差不多完成了!缺少一件事...... fdBitonicCompareTwo_/4读取第i项和第j项,并将最小值和最大值放在第i项中如果方向为ascending,则为第j个。如果方向为descending,则将最小值和最大值放在第j个和第i个位置:
fdBitonicCompareTwo_(Data,I,J,Dir) :-
I1 is I+1,
J1 is J+1,
arg(I1,Data,V1),
arg(J1,Data,V2),
get_attr(V1,value,W1),
get_attr(V2,value,W2),
Z1 #= min(W1,W2),
Z2 #= max(W1,W2),
( Dir == ascending
-> E1 = Z1, E2 = Z2
; E1 = Z2, E2 = Z1
),
put_attr(V1,value,E1),
put_attr(V2,value,E2).
首先,对于1和200之间的每个列表长度,10次取1和10000之间的随机数并对其进行排序。如果结果与msort/2提供的结果不同,则大声尖叫。
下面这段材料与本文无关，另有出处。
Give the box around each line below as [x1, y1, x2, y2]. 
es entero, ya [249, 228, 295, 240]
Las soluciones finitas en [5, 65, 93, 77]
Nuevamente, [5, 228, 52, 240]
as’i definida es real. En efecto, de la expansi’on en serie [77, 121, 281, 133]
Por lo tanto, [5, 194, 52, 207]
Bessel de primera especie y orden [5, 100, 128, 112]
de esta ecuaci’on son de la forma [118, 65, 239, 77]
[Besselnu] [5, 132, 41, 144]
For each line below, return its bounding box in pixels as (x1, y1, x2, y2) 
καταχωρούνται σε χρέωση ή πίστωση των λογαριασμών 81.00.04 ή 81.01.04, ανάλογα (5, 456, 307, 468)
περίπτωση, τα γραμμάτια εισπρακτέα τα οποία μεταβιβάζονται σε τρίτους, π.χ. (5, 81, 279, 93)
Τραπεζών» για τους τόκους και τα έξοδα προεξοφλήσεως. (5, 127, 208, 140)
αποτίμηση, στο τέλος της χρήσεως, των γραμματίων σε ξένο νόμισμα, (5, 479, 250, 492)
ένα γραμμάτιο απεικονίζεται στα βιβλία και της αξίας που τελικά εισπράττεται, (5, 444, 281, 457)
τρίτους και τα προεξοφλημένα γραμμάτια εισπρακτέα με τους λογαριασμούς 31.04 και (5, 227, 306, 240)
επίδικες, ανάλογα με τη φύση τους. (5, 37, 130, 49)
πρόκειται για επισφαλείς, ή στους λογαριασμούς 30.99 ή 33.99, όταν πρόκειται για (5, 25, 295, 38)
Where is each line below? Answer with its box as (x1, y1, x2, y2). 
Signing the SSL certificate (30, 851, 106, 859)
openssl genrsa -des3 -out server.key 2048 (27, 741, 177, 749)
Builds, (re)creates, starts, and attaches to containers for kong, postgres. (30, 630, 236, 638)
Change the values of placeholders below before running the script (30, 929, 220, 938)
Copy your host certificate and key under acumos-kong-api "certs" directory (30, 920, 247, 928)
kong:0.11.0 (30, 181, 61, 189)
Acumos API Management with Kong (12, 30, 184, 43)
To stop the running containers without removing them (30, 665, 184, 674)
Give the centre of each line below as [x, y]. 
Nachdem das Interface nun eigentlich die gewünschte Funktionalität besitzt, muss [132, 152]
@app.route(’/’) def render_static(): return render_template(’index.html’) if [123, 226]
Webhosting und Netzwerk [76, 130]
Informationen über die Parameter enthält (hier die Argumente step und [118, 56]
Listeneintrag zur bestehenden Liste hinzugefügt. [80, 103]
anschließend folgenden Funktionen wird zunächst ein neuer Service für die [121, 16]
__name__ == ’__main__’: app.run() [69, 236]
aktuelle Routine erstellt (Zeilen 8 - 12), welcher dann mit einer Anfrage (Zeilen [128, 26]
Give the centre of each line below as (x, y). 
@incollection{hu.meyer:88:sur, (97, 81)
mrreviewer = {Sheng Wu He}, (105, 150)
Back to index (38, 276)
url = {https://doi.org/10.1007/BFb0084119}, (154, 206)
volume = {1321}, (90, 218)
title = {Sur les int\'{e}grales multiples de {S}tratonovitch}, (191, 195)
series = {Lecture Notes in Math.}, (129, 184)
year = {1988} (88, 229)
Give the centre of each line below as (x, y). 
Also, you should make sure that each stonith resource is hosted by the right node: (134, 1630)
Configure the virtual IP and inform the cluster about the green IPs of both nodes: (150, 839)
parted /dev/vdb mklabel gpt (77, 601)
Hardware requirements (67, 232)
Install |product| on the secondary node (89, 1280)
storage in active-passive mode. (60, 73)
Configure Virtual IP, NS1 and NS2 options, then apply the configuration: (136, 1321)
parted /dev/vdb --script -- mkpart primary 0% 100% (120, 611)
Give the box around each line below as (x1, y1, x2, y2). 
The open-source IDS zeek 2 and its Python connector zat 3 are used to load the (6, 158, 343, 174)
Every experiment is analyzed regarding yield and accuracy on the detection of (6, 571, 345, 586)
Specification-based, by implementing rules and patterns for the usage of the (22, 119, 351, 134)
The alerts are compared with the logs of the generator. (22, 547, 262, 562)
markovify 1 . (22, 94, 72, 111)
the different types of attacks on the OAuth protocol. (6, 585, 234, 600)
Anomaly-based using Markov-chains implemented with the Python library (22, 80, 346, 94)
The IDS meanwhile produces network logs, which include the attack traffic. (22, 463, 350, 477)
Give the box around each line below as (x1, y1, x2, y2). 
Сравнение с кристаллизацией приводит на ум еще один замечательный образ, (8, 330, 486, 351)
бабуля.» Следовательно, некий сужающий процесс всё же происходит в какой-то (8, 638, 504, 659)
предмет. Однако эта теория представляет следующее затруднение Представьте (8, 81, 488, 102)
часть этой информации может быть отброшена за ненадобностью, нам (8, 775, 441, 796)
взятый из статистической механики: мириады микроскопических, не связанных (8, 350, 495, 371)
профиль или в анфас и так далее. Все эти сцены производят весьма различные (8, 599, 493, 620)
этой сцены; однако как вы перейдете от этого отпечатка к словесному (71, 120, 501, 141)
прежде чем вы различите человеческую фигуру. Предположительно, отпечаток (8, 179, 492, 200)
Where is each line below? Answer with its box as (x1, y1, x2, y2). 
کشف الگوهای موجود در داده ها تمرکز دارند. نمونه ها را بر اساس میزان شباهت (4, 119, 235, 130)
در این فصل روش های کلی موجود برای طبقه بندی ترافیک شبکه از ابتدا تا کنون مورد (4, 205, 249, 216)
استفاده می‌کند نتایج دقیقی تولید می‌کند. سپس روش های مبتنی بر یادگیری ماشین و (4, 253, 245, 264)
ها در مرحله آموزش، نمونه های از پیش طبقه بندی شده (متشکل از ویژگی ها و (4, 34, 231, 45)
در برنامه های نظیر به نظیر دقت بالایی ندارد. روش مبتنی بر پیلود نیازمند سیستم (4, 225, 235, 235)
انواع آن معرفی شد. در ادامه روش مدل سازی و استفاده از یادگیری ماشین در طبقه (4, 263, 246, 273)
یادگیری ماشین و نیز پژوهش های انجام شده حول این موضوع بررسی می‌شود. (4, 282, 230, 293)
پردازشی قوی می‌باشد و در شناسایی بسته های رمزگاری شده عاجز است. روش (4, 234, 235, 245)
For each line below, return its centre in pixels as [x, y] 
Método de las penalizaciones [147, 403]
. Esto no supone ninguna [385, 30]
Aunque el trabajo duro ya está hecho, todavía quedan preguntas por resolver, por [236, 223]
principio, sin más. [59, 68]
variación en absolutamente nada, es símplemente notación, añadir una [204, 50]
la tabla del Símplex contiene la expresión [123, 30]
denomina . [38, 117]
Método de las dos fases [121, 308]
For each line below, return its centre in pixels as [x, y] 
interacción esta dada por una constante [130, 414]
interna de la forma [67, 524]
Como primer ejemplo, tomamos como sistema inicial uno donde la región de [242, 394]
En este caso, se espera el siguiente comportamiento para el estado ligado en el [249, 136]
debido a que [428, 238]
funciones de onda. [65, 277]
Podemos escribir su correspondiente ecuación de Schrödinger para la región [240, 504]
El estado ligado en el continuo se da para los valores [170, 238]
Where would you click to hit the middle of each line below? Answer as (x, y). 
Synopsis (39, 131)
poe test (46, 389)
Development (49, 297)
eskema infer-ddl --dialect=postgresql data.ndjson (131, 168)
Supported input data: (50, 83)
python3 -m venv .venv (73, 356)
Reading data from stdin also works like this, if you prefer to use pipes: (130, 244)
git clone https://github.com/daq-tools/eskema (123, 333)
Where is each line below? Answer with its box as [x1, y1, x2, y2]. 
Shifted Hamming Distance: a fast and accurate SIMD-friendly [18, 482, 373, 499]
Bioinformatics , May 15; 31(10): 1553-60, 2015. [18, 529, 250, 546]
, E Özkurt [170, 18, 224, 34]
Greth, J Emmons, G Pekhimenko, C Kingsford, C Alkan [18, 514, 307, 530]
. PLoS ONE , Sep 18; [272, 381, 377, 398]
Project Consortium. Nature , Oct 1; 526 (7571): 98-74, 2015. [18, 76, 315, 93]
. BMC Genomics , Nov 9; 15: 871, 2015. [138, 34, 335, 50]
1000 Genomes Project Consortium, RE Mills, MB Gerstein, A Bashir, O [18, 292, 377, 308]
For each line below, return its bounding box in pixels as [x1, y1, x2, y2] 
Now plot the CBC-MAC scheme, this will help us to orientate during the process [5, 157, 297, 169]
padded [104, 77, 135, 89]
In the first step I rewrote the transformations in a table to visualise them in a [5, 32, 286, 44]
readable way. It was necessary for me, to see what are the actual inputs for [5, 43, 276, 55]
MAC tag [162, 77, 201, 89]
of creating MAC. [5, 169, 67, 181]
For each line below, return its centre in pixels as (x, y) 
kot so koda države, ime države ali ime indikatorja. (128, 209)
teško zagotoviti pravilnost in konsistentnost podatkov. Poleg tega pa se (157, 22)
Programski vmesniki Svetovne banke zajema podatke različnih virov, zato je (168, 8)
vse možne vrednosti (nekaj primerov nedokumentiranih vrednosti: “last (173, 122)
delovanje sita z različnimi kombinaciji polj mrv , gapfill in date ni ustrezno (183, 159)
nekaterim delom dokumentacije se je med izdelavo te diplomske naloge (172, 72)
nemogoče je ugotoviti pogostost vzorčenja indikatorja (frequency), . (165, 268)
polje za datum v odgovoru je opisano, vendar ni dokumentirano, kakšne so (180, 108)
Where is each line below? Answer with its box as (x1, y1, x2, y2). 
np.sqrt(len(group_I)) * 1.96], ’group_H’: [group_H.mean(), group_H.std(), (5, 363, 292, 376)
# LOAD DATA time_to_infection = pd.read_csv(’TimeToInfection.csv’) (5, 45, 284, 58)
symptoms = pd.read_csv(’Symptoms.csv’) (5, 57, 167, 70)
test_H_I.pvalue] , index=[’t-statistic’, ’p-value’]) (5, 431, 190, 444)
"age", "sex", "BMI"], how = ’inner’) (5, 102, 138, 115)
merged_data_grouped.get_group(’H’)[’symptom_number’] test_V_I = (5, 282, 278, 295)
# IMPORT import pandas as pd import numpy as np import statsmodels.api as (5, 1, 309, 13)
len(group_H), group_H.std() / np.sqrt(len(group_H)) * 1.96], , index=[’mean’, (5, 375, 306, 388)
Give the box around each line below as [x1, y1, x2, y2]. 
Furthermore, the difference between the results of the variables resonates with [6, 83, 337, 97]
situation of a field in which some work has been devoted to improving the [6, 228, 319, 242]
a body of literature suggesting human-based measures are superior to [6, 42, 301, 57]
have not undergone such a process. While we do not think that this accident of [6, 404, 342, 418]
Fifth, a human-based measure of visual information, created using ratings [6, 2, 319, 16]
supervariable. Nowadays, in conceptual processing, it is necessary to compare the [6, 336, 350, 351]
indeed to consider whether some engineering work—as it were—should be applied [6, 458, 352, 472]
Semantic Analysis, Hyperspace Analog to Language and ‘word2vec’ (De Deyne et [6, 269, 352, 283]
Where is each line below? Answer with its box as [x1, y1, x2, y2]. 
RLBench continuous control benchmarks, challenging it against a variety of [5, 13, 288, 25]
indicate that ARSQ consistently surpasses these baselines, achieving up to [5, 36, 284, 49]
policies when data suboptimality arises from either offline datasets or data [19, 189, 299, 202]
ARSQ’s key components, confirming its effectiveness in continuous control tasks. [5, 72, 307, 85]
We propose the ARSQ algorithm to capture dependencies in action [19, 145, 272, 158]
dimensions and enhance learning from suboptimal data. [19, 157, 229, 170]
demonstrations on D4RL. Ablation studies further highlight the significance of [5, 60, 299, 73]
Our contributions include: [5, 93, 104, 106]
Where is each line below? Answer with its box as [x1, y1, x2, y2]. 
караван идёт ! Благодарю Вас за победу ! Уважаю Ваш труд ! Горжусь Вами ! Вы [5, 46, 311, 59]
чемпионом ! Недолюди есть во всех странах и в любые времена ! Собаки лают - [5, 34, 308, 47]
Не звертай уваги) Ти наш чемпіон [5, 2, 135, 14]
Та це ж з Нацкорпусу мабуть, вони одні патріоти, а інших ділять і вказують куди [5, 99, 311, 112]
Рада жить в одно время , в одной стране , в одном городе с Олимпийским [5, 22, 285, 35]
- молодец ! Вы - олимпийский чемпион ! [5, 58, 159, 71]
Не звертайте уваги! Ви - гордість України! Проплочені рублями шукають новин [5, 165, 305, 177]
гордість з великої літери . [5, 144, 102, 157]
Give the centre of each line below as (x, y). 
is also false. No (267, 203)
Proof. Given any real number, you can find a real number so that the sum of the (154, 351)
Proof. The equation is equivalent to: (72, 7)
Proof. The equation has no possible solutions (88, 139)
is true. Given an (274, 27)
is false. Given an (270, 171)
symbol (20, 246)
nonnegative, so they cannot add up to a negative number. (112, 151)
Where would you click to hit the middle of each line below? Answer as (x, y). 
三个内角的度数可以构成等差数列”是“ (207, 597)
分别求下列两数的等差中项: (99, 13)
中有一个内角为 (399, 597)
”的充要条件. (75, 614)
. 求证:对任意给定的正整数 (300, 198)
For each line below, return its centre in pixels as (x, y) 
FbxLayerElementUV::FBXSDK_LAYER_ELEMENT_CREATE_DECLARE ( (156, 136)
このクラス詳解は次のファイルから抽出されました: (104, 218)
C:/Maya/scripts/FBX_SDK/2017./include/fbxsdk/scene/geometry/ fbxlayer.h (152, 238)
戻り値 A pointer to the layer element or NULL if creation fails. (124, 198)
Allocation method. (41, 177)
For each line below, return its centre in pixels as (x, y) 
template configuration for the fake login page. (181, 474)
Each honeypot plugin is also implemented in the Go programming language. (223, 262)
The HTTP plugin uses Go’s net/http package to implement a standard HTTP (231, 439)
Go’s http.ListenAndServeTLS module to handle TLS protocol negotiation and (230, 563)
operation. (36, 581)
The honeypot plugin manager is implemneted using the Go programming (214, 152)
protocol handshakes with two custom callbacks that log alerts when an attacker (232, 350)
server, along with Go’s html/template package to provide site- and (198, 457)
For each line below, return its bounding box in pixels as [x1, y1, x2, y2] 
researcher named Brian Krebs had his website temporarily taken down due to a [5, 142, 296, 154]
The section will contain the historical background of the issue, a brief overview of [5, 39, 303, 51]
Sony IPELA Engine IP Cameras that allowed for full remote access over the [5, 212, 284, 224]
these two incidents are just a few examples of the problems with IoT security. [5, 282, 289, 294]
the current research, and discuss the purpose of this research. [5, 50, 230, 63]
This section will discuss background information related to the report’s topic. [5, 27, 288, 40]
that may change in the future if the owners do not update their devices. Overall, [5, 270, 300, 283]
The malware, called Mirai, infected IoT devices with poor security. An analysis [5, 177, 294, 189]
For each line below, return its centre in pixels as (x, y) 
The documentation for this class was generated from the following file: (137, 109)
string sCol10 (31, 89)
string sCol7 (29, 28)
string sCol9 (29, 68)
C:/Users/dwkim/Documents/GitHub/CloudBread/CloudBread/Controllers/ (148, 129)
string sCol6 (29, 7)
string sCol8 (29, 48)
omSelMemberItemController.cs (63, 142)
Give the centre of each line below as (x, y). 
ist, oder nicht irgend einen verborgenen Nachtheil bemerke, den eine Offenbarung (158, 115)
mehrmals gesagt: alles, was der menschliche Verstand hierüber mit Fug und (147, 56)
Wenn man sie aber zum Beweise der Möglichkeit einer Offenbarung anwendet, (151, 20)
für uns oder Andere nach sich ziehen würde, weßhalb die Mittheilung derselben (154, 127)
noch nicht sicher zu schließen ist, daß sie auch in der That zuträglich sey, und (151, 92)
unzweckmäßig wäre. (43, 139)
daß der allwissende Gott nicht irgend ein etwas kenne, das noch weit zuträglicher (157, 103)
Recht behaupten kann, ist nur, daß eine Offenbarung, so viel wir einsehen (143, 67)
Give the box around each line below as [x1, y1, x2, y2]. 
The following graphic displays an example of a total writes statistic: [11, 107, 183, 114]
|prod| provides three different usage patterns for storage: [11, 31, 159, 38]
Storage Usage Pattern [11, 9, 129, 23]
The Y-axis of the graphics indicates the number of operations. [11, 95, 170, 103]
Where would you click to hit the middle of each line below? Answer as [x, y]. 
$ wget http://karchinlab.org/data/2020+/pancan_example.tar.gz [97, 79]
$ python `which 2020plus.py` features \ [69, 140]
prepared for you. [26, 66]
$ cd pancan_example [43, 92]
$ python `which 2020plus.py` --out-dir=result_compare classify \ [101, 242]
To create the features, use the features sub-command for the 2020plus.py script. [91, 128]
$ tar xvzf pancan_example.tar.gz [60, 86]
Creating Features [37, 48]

?- ( setrand(rand(29989,9973,997)),
between(1,200,N),
length(Xs,N),
format('(~d)',[N]),
( N mod 10 =:= 0 -> nl ; true ),
between(1,10,_),
maplist(random_between(1,10000),Xs),
( fdBitonicSort(Xs,Zs), \+ msort(Xs,Zs)
-> write(error(Xs,Zs)), nl
; true
),
false
; true
).
(1)(2)(3)(4)(5)(6)(7)(8)(9)(10)
(11)(12)(13)(14)(15)(16)(17)(18)(19)(20)
(21)(22)(23)(24)(25)(26)(27)(28)(29)(30)
(31)(32)(33)(34)(35)(36)(37)(38)(39)(40)
(41)(42)(43)(44)(45)(46)(47)(48)(49)(50)
(51)(52)(53)(54)(55)(56)(57)(58)(59)(60)
(61)(62)(63)(64)(65)(66)(67)(68)(69)(70)
(71)(72)(73)(74)(75)(76)(77)(78)(79)(80)
(81)(82)(83)(84)(85)(86)(87)(88)(89)(90)
(91)(92)(93)(94)(95)(96)(97)(98)(99)(100)
(101)(102)(103)(104)(105)(106)(107)(108)(109)(110)
(111)(112)(113)(114)(115)(116)(117)(118)(119)(120)
(121)(122)(123)(124)(125)(126)(127)(128)(129)(130)
(131)(132)(133)(134)(135)(136)(137)(138)(139)(140)
(141)(142)(143)(144)(145)(146)(147)(148)(149)(150)
(151)(152)(153)(154)(155)(156)(157)(158)(159)(160)
(161)(162)(163)(164)(165)(166)(167)(168)(169)(170)
(171)(172)(173)(174)(175)(176)(177)(178)(179)(180)
(181)(182)(183)(184)(185)(186)(187)(188)(189)(190)
(191)(192)(193)(194)(195)(196)(197)(198)(199)(200)
true.
接下来,从1到N(带N =< Ub)列表,考虑所有排列并看到它们中的任何一个都显示了比特排序中的错误(结果与msort/2给我们的内容。
测试以两种不同的方式完成:after和before。 after构建约束网络,然后将FD变量绑定到具体值。
before反之亦然,有效地使用clpfd作为整数运算 - 所有约束都会立即得到解决。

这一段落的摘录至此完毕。